Monday, January 25, 2010

Why is the Fed laundering debt?

First, the how from Hussman Funds:


"How to spend $1.5 trillion without Congressional approval

Step 1: Federal Reserve purchases $1.5 trillion in Fannie Mae and Freddie Mac securities, creating $1.5 trillion of monetary base to pay for these purchases.

Step 2: U.S. Treasury quietly announces unlimited support for Fannie Mae and Freddie Mac on December 24, 2009, exploiting a loophole in a 2008 law that was originally written to insure a maximum of $300 billion in total mortgage principal (not losses, but principal).

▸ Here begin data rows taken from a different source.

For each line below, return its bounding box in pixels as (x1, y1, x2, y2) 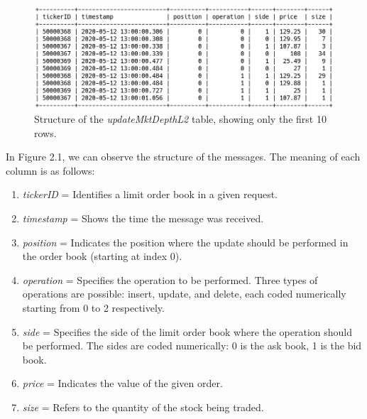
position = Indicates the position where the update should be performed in (22, 234, 349, 249)
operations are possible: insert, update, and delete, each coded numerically (22, 286, 346, 301)
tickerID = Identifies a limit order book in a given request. (22, 187, 278, 202)
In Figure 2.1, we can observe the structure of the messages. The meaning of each (6, 149, 361, 164)
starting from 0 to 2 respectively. (22, 300, 165, 315)
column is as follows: (6, 163, 95, 178)
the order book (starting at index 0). (22, 249, 182, 263)
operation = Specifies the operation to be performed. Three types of (22, 272, 318, 287)

Step 3: Over the next several quarters, the U.S. Treasury issues $1.5 trillion in new Treasury debt to the public, taking in the $1.5 trillion in base money created by the Fed in Step 1.

Step 4: U.S. Treasury hands that $1.5 trillion in proceeds from the new debt issuance to Fannie Mae and Freddie Mac.

Step 5: Fannie Mae and Freddie Mac use the proceeds to redeem the $1.5 trillion in mortgage securities held by the Fed, thus reversing the Fed's transactions in Step 1, without the need for any other "unwinding" transactions (watch). The base money created by the Fed comes back to the Fed, and the mortgage securities purchased by the Fed disappear, by burdening the American public with a new, equivalent obligation in the form of U.S. government debt."

The why? We, the USA, got caught in mortgage fraud. We have to pay off the foreign banks that were defrauded.

This is the Republican fraud machine, and likely to rear its ugly head after the mid-term elections.

HT Zero Hedge, the nations forensic accounting blog.